I. A violência doméstica é um fenómeno muito antigo, mas que tem vindo a assumir foros de escândalo nas sociedades modernas. No nosso país, em particular, os casos de violência doméstica têm vindo a aumentar exponencialmente e, infelizmente, é raro o dia que não sejam relatados em noticiários dos nossos canais de televisão ou não integrem as primeiras páginas dos nossos jornais, incluindo os de referência.

II. Importa, igualmente, ter em conta que a violência doméstica representa hoje um dos mais importantes fatores de perigo para a saúde, desenvolvimento, segurança e educação das crianças.

III. Torna-se, pois, essencial que os tribunais acompanhem as mudanças de mentalidade e atitudes que vão acontecendo na comunidade e que exerçam cabalmente as suas funções e competências.

IV. Sendo também muito importante que os tribunais, em especial os tribunais superiores, deem sinais claros para a comunidade que a justiça penal não condescenderá com este tipo de condutas, que constituem um verdadeiro atentado aos direitos fundamentais.

V. Na esteira da doutrina e jurisprudência mais relevantes, a determinação da pena do concurso implica, fundamentalmente, duas operações: em primeiro lugar, o tribunal tem de determinar a pena que concretamente caberia a cada um dos crimes em concurso, seguindo o procedimento normal de determinação da pena; em seguida, construirá a moldura penal do concurso, que é uma verdadeira moldura penal, com o seu limite máximo e o seu limite mínimo, dependendo esta operação da espécie ou das espécies de penas parcelares que tenham sido concretamente determinadas.
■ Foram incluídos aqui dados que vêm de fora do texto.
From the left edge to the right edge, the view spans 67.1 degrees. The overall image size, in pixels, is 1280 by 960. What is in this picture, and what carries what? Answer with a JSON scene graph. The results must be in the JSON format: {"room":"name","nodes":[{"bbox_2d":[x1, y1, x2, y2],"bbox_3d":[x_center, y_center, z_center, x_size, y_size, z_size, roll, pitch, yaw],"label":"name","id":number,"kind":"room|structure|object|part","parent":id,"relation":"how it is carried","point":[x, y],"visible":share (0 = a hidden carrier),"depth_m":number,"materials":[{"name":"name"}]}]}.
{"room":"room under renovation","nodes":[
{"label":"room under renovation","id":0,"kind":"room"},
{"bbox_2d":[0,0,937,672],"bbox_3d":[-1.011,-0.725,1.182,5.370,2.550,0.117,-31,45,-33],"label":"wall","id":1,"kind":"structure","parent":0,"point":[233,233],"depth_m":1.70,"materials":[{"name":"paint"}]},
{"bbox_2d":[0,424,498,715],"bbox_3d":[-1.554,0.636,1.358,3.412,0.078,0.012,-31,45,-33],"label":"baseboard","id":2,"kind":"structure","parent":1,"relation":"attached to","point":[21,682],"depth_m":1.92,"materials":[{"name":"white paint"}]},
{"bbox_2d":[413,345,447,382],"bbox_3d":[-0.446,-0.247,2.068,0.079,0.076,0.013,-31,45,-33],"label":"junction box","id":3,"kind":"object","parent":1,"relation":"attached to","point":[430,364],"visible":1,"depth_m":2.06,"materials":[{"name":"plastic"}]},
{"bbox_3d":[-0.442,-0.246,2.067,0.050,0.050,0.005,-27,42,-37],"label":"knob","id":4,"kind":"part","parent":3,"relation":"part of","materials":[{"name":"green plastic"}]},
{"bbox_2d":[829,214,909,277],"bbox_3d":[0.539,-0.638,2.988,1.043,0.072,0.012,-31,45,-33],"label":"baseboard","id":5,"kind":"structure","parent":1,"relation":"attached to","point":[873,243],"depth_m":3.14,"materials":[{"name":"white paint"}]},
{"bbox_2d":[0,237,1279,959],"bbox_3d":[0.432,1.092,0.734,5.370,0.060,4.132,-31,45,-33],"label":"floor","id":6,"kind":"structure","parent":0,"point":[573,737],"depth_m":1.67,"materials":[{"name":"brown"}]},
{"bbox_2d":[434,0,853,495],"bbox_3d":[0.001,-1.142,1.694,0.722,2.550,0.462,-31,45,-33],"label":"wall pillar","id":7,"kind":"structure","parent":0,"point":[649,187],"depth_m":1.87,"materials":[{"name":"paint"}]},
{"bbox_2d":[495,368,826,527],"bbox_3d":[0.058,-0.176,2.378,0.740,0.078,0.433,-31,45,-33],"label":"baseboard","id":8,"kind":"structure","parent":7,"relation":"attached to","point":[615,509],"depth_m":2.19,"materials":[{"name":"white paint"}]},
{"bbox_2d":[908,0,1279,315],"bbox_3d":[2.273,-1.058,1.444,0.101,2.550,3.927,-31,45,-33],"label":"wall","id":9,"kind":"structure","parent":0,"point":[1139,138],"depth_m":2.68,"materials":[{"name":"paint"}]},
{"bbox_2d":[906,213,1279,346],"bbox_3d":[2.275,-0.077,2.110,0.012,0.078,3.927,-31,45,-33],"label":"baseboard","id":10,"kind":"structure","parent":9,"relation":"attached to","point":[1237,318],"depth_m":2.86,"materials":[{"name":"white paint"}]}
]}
Estabelecida a moldura penal do concurso, o tribunal determinará, então, dentro dos limites daquela, da medida da pena conjunta do concurso, que encontrará em função das exigências gerais da culpa e de prevenção. Mas, para além dos critérios gerais de medida da pena contidos no art. 71.º n.º 1, a lei fornece ao tribunal um critério especial: «Na medida da pena são considerados, em conjunto, os factos e a personalidade do agente» (art. 77.º n.º 1, 2.ª parte).
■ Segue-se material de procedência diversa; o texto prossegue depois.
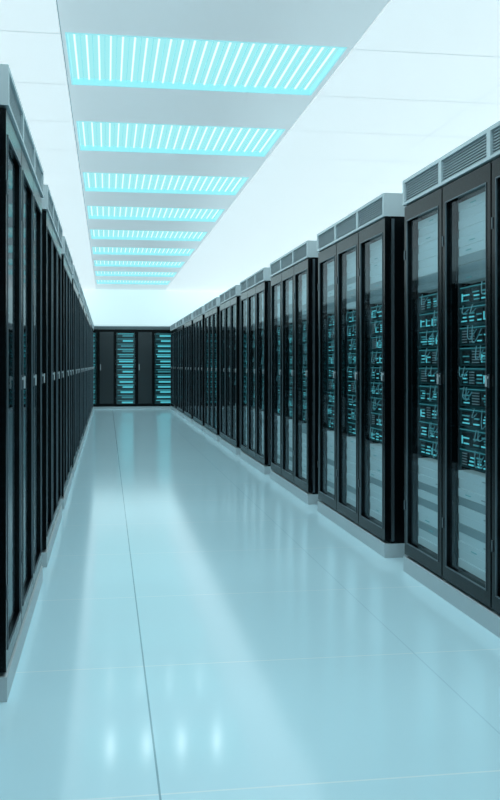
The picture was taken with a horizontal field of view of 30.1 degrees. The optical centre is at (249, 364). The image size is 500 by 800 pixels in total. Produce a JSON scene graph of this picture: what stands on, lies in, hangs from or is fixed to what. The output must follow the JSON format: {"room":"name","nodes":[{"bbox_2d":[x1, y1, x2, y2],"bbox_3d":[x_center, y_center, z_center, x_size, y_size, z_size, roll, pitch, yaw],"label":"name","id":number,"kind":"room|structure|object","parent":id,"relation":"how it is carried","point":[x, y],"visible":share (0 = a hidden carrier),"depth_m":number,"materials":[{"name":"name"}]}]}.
{"room":"server room","nodes":[
{"label":"server room","id":0,"kind":"room"},
{"bbox_2d":[82,289,224,325],"bbox_3d":[-3.347,-0.530,26.044,5.900,3.380,0.100,0,0,-9],"label":"wall","id":1,"kind":"structure","parent":0,"point":[107,307],"depth_m":26.04,"materials":[{"name":"white paint"}]},
{"bbox_2d":[0,409,499,799],"bbox_3d":[-1.052,1.220,11.119,5.900,0.120,30.300,0,0,-9],"label":"floor","id":2,"kind":"structure","parent":0,"point":[199,629],"depth_m":3.71,"materials":[{"name":"tile"}]},
{"bbox_2d":[0,64,44,701],"bbox_3d":[-1.520,0.062,4.005,1.133,2.195,1.812,0,0,-9],"label":"rack","id":3,"kind":"object","parent":2,"relation":"on","point":[21,170],"visible":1,"depth_m":3.74,"materials":[{"name":"black metal"}]},
{"bbox_2d":[41,185,63,566],"bbox_3d":[-1.848,0.062,6.140,1.133,2.195,1.812,0,0,-9],"label":"rack","id":4,"kind":"object","parent":2,"relation":"on","point":[52,231],"visible":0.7,"depth_m":5.88,"materials":[{"name":"painted metal"},{"name":"glass"},{"name":"plastic"}]},
{"bbox_2d":[61,236,73,508],"bbox_3d":[-2.176,0.062,8.275,1.133,2.195,1.812,0,0,-9],"label":"rack","id":5,"kind":"object","parent":2,"relation":"on","point":[67,262],"visible":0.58,"depth_m":8.01,"materials":[{"name":"painted metal"},{"name":"glass"},{"name":"plastic"}]},
{"bbox_2d":[72,265,79,476],"bbox_3d":[-2.505,0.062,10.410,1.133,2.195,1.812,0,0,-9],"label":"rack","id":6,"kind":"object","parent":2,"relation":"on","point":[75,280],"visible":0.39,"depth_m":10.25,"materials":[{"name":"black metal"}]},
{"bbox_2d":[78,283,83,456],"bbox_3d":[-2.833,0.062,12.545,1.133,2.195,1.812,0,0,-9],"label":"rack","id":7,"kind":"object","parent":2,"relation":"on","point":[81,294],"visible":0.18,"depth_m":12.28,"materials":[{"name":"black metal"}]},
{"bbox_2d":[83,296,86,442],"bbox_3d":[-3.161,0.062,14.680,1.133,2.195,1.812,0,0,-9],"label":"rack","id":8,"kind":"object","parent":2,"relation":"on","point":[85,302],"visible":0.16,"depth_m":14.41,"materials":[{"name":"black metal"}]},
{"bbox_2d":[86,305,89,430],"bbox_3d":[-3.490,0.062,16.815,1.133,2.195,1.812,0,0,-9],"label":"rack","id":9,"kind":"object","parent":2,"relation":"on","point":[87,312],"visible":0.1,"depth_m":16.55,"materials":[{"name":"black metal"}]},
{"bbox_2d":[89,312,91,423],"bbox_3d":[-3.818,0.062,18.950,1.133,2.195,1.812,0,0,-9],"label":"rack","id":10,"kind":"object","parent":2,"relation":"on","point":[89,312],"visible":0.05,"depth_m":18.70,"materials":[{"name":"black metal"}]},
{"bbox_2d":[91,318,92,416],"bbox_3d":[-4.146,0.062,21.085,1.133,2.195,1.812,0,0,-9],"label":"rack","id":11,"kind":"object","parent":2,"relation":"on","point":[91,318],"visible":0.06,"depth_m":20.82,"materials":[{"name":"black metal"}]},
{"bbox_2d":[92,324,93,412],"bbox_3d":[-4.474,0.062,23.220,1.133,2.195,1.812,0,0,-9],"label":"rack","id":12,"kind":"object","parent":2,"relation":"on","point":[93,324],"visible":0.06,"depth_m":22.98,"materials":[{"name":"black metal"}]},
{"bbox_2d":[94,326,97,408],"bbox_3d":[-4.562,0.062,24.830,1.010,2.195,0.930,0,0,-9],"label":"tall cabinet","id":13,"kind":"object","parent":2,"relation":"on","point":[95,327],"visible":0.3,"depth_m":24.52,"materials":[{"name":"black metal"}]},
{"bbox_2d":[98,326,136,408],"bbox_3d":[-3.563,0.062,24.984,1.010,2.195,0.930,0,0,-9],"label":"tall cabinet","id":14,"kind":"object","parent":2,"relation":"on","point":[117,345],"visible":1,"depth_m":24.60,"materials":[{"name":"painted metal"},{"name":"glass"},{"name":"plastic"}]},
{"bbox_2d":[137,326,170,408],"bbox_3d":[-2.565,0.062,25.137,1.010,2.195,0.930,0,0,-9],"label":"tall cabinet","id":15,"kind":"object","parent":2,"relation":"on","point":[153,342],"visible":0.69,"depth_m":24.70,"materials":[{"name":"painted metal"},{"name":"glass"},{"name":"plastic"}]},
{"bbox_2d":[170,323,176,412],"bbox_3d":[-1.408,0.062,23.641,1.133,2.195,1.812,0,0,-9],"label":"rack","id":16,"kind":"object","parent":2,"relation":"on","point":[173,329],"visible":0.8,"depth_m":23.25,"materials":[{"name":"black metal"}]},
{"bbox_2d":[176,318,184,417],"bbox_3d":[-1.079,0.062,21.506,1.133,2.195,1.812,0,0,-9],"label":"rack","id":17,"kind":"object","parent":2,"relation":"on","point":[180,323],"visible":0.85,"depth_m":21.15,"materials":[{"name":"black metal"}]},
{"bbox_2d":[184,313,192,423],"bbox_3d":[-0.751,0.062,19.371,1.133,2.195,1.812,0,0,-9],"label":"rack","id":18,"kind":"object","parent":2,"relation":"on","point":[188,320],"visible":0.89,"depth_m":19.04,"materials":[{"name":"black metal"}]},
{"bbox_2d":[193,306,205,430],"bbox_3d":[-0.423,0.062,17.236,1.133,2.195,1.812,0,0,-9],"label":"rack","id":19,"kind":"object","parent":2,"relation":"on","point":[198,314],"visible":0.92,"depth_m":16.82,"materials":[{"name":"black metal"}]},
{"bbox_2d":[204,297,220,440],"bbox_3d":[-0.095,0.062,15.101,1.133,2.195,1.812,0,0,-9],"label":"rack","id":20,"kind":"object","parent":2,"relation":"on","point":[211,308],"visible":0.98,"depth_m":14.73,"materials":[{"name":"black metal"}]},
{"bbox_2d":[219,285,241,454],"bbox_3d":[0.234,0.062,12.966,1.133,2.195,1.812,0,0,-9],"label":"rack","id":21,"kind":"object","parent":2,"relation":"on","point":[229,300],"visible":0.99,"depth_m":12.59,"materials":[{"name":"painted metal"},{"name":"glass"},{"name":"plastic"}]},
{"bbox_2d":[240,267,271,473],"bbox_3d":[0.562,0.062,10.831,1.133,2.195,1.812,0,0,-9],"label":"rack","id":22,"kind":"object","parent":2,"relation":"on","point":[255,315],"visible":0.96,"depth_m":10.41,"materials":[{"name":"painted metal"},{"name":"glass"},{"name":"plastic"}]},
{"bbox_2d":[270,240,320,504],"bbox_3d":[0.890,0.062,8.696,1.133,2.195,1.812,0,0,-9],"label":"rack","id":23,"kind":"object","parent":2,"relation":"on","point":[294,280],"visible":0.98,"depth_m":8.28,"materials":[{"name":"painted metal"},{"name":"glass"},{"name":"plastic"}]},
{"bbox_2d":[317,193,406,557],"bbox_3d":[1.218,0.062,6.561,1.133,2.195,1.812,0,0,-9],"label":"rack","id":24,"kind":"object","parent":2,"relation":"on","point":[361,262],"visible":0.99,"depth_m":6.14,"materials":[{"name":"painted metal"},{"name":"glass"},{"name":"plastic"}]},
{"bbox_2d":[403,121,499,637],"bbox_3d":[1.547,0.062,4.426,1.133,2.195,1.812,0,0,-9],"label":"rack","id":25,"kind":"object","parent":2,"relation":"on","point":[452,251],"visible":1,"depth_m":4.58,"materials":[{"name":"black metal"},{"name":"glass"},{"name":"plastic"}]},
{"bbox_2d":[0,0,499,290],"bbox_3d":[-1.052,-2.160,11.119,5.700,0.120,30.100,0,0,-9],"label":"ceiling","id":26,"kind":"structure","parent":0,"point":[414,81],"depth_m":7.69,"materials":[{"name":"white paint"}]},
{"bbox_2d":[96,280,169,284],"bbox_3d":[-2.973,-2.135,23.643,1.834,0.070,1.100,0,0,-9],"label":"ceiling light panel","id":27,"kind":"object","parent":26,"relation":"attached to","point":[98,281],"depth_m":24.06,"materials":[{"name":"teal plastic"}]},
{"bbox_2d":[95,271,176,276],"bbox_3d":[-2.644,-2.135,21.508,1.834,0.070,1.100,0,0,-9],"label":"ceiling light panel","id":28,"kind":"object","parent":26,"relation":"attached to","point":[98,273],"depth_m":21.85,"materials":[{"name":"teal plastic"}]},
{"bbox_2d":[94,260,184,267],"bbox_3d":[-2.316,-2.135,19.373,1.834,0.070,1.100,0,0,-9],"label":"ceiling light panel","id":29,"kind":"object","parent":26,"relation":"attached to","point":[96,262],"depth_m":19.70,"materials":[{"name":"teal plastic"}]},
{"bbox_2d":[92,247,193,255],"bbox_3d":[-1.988,-2.135,17.238,1.834,0.070,1.100,0,0,-9],"label":"ceiling light panel","id":30,"kind":"object","parent":26,"relation":"attached to","point":[96,250],"depth_m":17.62,"materials":[{"name":"teal plastic"}]},
{"bbox_2d":[90,229,206,240],"bbox_3d":[-1.660,-2.135,15.103,1.834,0.070,1.100,0,0,-9],"label":"ceiling light panel","id":31,"kind":"object","parent":26,"relation":"attached to","point":[95,233],"depth_m":15.37,"materials":[{"name":"teal plastic"}]},
{"bbox_2d":[87,206,224,221],"bbox_3d":[-1.331,-2.135,12.968,1.834,0.070,1.100,0,0,-9],"label":"ceiling light panel","id":32,"kind":"object","parent":26,"relation":"attached to","point":[94,212],"depth_m":13.20,"materials":[{"name":"teal plastic"}]},
{"bbox_2d":[83,172,248,194],"bbox_3d":[-1.003,-2.135,10.833,1.834,0.070,1.100,0,0,-9],"label":"ceiling light panel","id":33,"kind":"object","parent":26,"relation":"attached to","point":[97,182],"depth_m":11.02,"materials":[{"name":"teal plastic"}]},
{"bbox_2d":[76,121,284,156],"bbox_3d":[-0.675,-2.135,8.698,1.834,0.070,1.100,0,0,-9],"label":"ceiling light panel","id":34,"kind":"object","parent":26,"relation":"attached to","point":[92,136],"depth_m":8.83,"materials":[{"name":"teal plastic"}]},
{"bbox_2d":[65,32,346,94],"bbox_3d":[-0.347,-2.135,6.564,1.834,0.070,1.100,0,0,-9],"label":"ceiling light panel","id":35,"kind":"object","parent":26,"relation":"attached to","point":[94,59],"depth_m":6.63,"materials":[{"name":"teal plastic"}]}
]}
VI. Como acentua o Professor Figueiredo Dias, tudo deve passar-se, por conseguinte, como se o conjunto dos factos fornecesse a gravidade do ilícito global perpetrado.

VII. Na situação sub judice, atendendo à elevada ilicitude e culpa do agente, bem como às fortes razões de prevenção geral e até de prevenção especial, entendemos mais ajustada a medida da pena parcelar para o crime de violência doméstica em que é vitima a companheira do arguido, de 3 anos e 10 meses de prisão, em vez dos 3 anos que foram aplicados pelo tribunal a quo, e também mais adequadas a pena de 3 anos de prisão para cada um dos três crimes, em relação aos filhos – enquanto pessoas particularmente indefesas, em razão da idade e da dependência económica -, em virtude de os 2 anos e 8 meses de prisão, para cada um destes crimes, que foram aplicados pelo tribunal recorrido, se situarem muito próximos do limite mínimo da respetiva moldura abstrata, justificando-se, assim, uma intervenção corretiva deste Supremo Tribunal e estabelecendo-se, em consequência, a medida de 3 anos e 10 meses para o primeiro dos mencionados crimes e de 3 anos de prisão para cada um dos restantes (art. 71.º, do CP).
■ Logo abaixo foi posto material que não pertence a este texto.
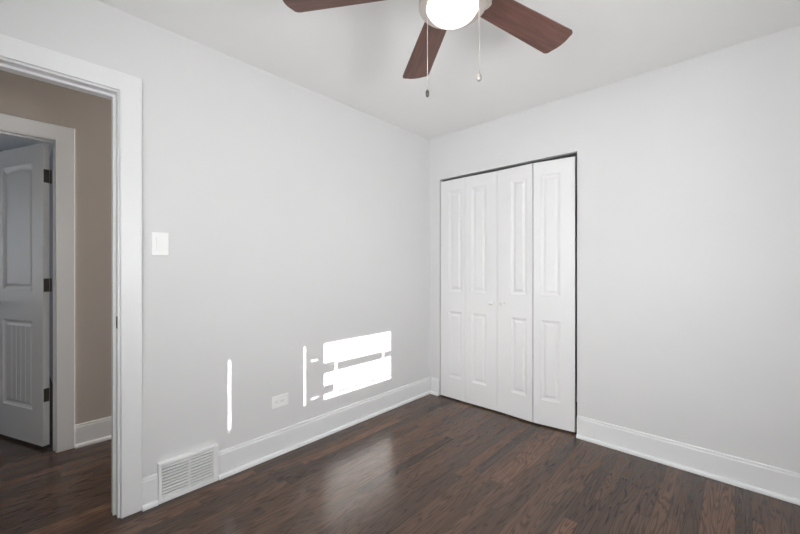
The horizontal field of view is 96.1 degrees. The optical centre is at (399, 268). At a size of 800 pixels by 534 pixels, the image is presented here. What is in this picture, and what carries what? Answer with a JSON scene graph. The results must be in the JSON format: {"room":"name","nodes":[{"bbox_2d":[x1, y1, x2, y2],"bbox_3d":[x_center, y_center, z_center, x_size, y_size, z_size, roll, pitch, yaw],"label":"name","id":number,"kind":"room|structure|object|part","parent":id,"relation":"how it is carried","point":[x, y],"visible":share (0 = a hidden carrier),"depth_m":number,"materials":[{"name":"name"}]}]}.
{"room":"empty bedroom","nodes":[
{"label":"empty bedroom","id":0,"kind":"room"},
{"bbox_2d":[50,149,52,383],"bbox_3d":[-3.109,-0.023,3.349,2.410,2.440,0.120,0,0,43],"label":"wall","id":1,"kind":"structure","parent":0,"point":[51,155],"depth_m":3.83,"materials":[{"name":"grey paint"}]},
{"bbox_2d":[0,70,110,424],"bbox_3d":[-1.768,0.477,2.932,0.120,3.440,5.200,0,0,43],"label":"wall","id":2,"kind":"structure","parent":0,"point":[89,115],"depth_m":2.46,"materials":[{"name":"beige paint"}]},
{"bbox_2d":[0,143,51,445],"bbox_3d":[-2.645,0.173,2.471,0.620,2.008,0.110,0,0,21],"label":"door","id":3,"kind":"structure","parent":2,"relation":"in","point":[25,172],"depth_m":2.46,"materials":[{"name":"white paint"}]},
{"bbox_2d":[0,113,74,452],"bbox_3d":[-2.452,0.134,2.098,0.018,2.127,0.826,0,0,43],"label":"trim","id":4,"kind":"structure","parent":2,"relation":"attached to","point":[64,136],"depth_m":2.36,"materials":[{"name":"white paint"}]},
{"bbox_2d":[75,416,110,448],"bbox_3d":[-1.713,1.122,2.880,0.030,0.151,4.960,0,0,43],"label":"baseboard","id":5,"kind":"structure","parent":2,"relation":"attached to","point":[99,430],"depth_m":2.46,"materials":[{"name":"white paint"}]},
{"bbox_2d":[0,0,429,477],"bbox_3d":[-1.259,0.477,1.909,0.120,3.440,4.400,0,0,43],"label":"wall","id":6,"kind":"structure","parent":0,"point":[295,217],"depth_m":2.20,"materials":[{"name":"grey paint"}]},
{"bbox_2d":[0,56,119,517],"bbox_3d":[-1.655,0.167,1.485,0.120,2.060,0.800,0,0,43],"label":"trim","id":7,"kind":"structure","parent":6,"relation":"attached to","point":[6,64],"depth_m":1.74,"materials":[{"name":"white paint"}]},
{"bbox_2d":[0,34,141,518],"bbox_3d":[-1.605,0.130,1.438,0.018,2.135,0.946,0,0,43],"label":"trim","id":8,"kind":"structure","parent":6,"relation":"attached to","point":[130,87],"depth_m":1.74,"materials":[{"name":"white paint"}]},
{"bbox_2d":[151,232,168,255],"bbox_3d":[-1.230,-0.126,1.843,0.012,0.117,0.076,0,0,43],"label":"light switch","id":9,"kind":"object","parent":6,"relation":"attached to","point":[159,241],"visible":1,"depth_m":1.84,"materials":[{"name":"white plastic"}]},
{"bbox_2d":[157,443,217,503],"bbox_3d":[-1.133,1.094,1.934,0.030,0.204,0.288,0,0,43],"label":"air vent","id":10,"kind":"object","parent":6,"relation":"in","point":[182,474],"visible":0.99,"depth_m":1.92,"materials":[{"name":"white metal"}]},
{"bbox_3d":[-1.142,1.094,1.942,0.006,0.184,0.268,0,0,43],"label":"plate","id":11,"kind":"part","parent":10,"relation":"part of","materials":[{"name":"paint"}]},
{"bbox_2d":[271,393,287,408],"bbox_3d":[-0.777,0.859,2.330,0.009,0.076,0.117,0,0,43],"label":"power outlet","id":12,"kind":"object","parent":6,"relation":"attached to","point":[280,400],"visible":1,"depth_m":2.33,"materials":[{"name":"white plastic"}]},
{"bbox_2d":[142,377,430,510],"bbox_3d":[-0.490,1.122,2.622,0.030,0.151,2.306,0,0,43],"label":"baseboard","id":13,"kind":"structure","parent":6,"relation":"attached to","point":[232,460],"depth_m":2.42,"materials":[{"name":"white paint"}]},
{"bbox_2d":[0,378,799,533],"bbox_3d":[-1.125,1.237,2.331,6.700,0.080,5.200,0,0,43],"label":"floor","id":14,"kind":"structure","parent":0,"point":[428,464],"depth_m":1.91,"materials":[{"name":"brown wood"}]},
{"bbox_2d":[0,0,799,154],"bbox_3d":[-1.143,-1.293,2.348,6.650,0.100,5.200,0,0,43],"label":"ceiling","id":15,"kind":"structure","parent":0,"point":[357,56],"depth_m":2.01,"materials":[{"name":"white paint"}]},
{"bbox_2d":[283,0,572,96],"bbox_3d":[0.219,-0.909,1.256,1.192,0.662,1.240,0,0,43],"label":"ceiling fan","id":16,"kind":"object","parent":15,"relation":"hanging from","point":[544,34],"visible":1,"depth_m":1.43,"materials":[{"name":"brown wood"}]},
{"bbox_3d":[-0.208,-1.023,1.348,0.477,0.006,0.142,0,10,9],"label":"blade","id":17,"kind":"part","parent":16,"relation":"part of","materials":[{"name":"brown wood"}]},
{"bbox_3d":[0.119,-1.013,1.679,0.142,0.006,0.477,-11,2,-10],"label":"blade","id":18,"kind":"part","parent":16,"relation":"part of","materials":[{"name":"brown wood"}]},
{"bbox_3d":[0.093,-0.768,1.214,0.003,0.330,0.003,0,0,43],"label":"pull chain","id":19,"kind":"part","parent":16,"relation":"part of","materials":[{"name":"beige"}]},
{"bbox_3d":[0.187,-0.913,1.285,0.179,0.060,0.179,0,0,43],"label":"lamp shade","id":20,"kind":"part","parent":16,"relation":"part of","materials":[{"name":"white glass"}]},
{"bbox_3d":[0.268,-0.795,1.217,0.003,0.275,0.003,0,0,43],"label":"pull chain","id":21,"kind":"part","parent":16,"relation":"part of","materials":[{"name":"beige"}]},
{"bbox_3d":[0.268,-0.645,1.217,0.017,0.024,0.017,0,0,43],"label":"pull knob","id":22,"kind":"part","parent":16,"relation":"part of","materials":[{"name":"beige"}]},
{"bbox_3d":[0.527,-1.013,1.497,0.477,0.006,0.142,0,-10,-32],"label":"blade","id":23,"kind":"part","parent":16,"relation":"part of","materials":[{"name":"brown wood"}]},
{"bbox_2d":[576,156,576,401],"bbox_3d":[1.114,-0.023,3.294,1.714,2.440,0.635,0,0,43],"label":"wall","id":24,"kind":"structure","parent":0,"point":[576,156],"depth_m":3.22,"materials":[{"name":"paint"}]},
{"bbox_2d":[430,25,799,472],"bbox_3d":[1.396,0.477,2.518,3.170,3.440,0.115,0,0,43],"label":"wall","id":25,"kind":"structure","parent":0,"point":[688,171],"depth_m":2.15,"materials":[{"name":"grey paint"}]},
{"bbox_2d":[441,171,496,410],"bbox_3d":[0.595,0.188,3.185,0.574,1.995,0.063,0,0,43],"label":"bifold closet door","id":26,"kind":"structure","parent":25,"relation":"in","point":[468,204],"depth_m":3.16,"materials":[{"name":"white paint"}]},
{"bbox_3d":[0.490,0.188,3.295,0.271,1.995,0.030,0,0,43],"label":"door","id":27,"kind":"part","parent":26,"relation":"part of","materials":[{"name":"white paint"}]},
{"bbox_3d":[0.703,0.188,3.101,0.300,1.995,0.030,0,0,42],"label":"door","id":28,"kind":"part","parent":26,"relation":"part of","materials":[{"name":"white paint"}]},
{"bbox_2d":[442,153,576,181],"bbox_3d":[0.857,-0.828,3.018,1.212,0.015,0.030,0,0,43],"label":"trim","id":29,"kind":"structure","parent":25,"relation":"attached to","point":[574,154],"depth_m":2.89,"materials":[{"name":"grey metal"}]},
{"bbox_2d":[497,156,575,431],"bbox_3d":[1.034,0.188,2.791,0.601,1.995,0.067,0,0,41],"label":"bifold closet door","id":30,"kind":"structure","parent":25,"relation":"in","point":[536,202],"depth_m":2.75,"materials":[{"name":"white paint"}]},
{"bbox_3d":[0.925,0.188,2.891,0.030,1.995,0.304,0,0,-44],"label":"door","id":31,"kind":"part","parent":30,"relation":"part of","materials":[{"name":"white paint"}]},
{"bbox_3d":[1.154,0.188,2.694,0.292,1.995,0.030,0,0,35],"label":"door","id":32,"kind":"part","parent":30,"relation":"part of","materials":[{"name":"white paint"}]},
{"bbox_2d":[430,377,799,504],"bbox_3d":[1.347,1.122,2.465,2.870,0.151,0.030,0,0,43],"label":"baseboard","id":33,"kind":"structure","parent":25,"relation":"attached to","point":[775,482],"depth_m":2.11,"materials":[{"name":"white paint"}]}
]}
VIII. Como corolário desta alteração e tendo-se em consideração as penas impostas pelos demais crimes (2 crimes de violação agravada e um crime de violação de domicílio) em que o arguido foi também condenado, a moldura, em abstrato, da pena conjunta passará a ser de 3 anos e 10 meses (limite mínimo) a 20 anos e 2 meses de prisão (limite máximo).

IX. Nesta conformidade, julga-se mais adequado e proporcional, considerando, em conjunto, a gravidade dos factos praticados e a personalidade deformada, persecutória, manipuladora e de verdadeiro tirano para os filhos do arguido (art. 77.º n.º 1, do CP), que a medida da pena única seja alterada de 8 (oito) anos e 6 (seis) meses de prisão para 9 (nove) e 6 (seis) meses de prisão.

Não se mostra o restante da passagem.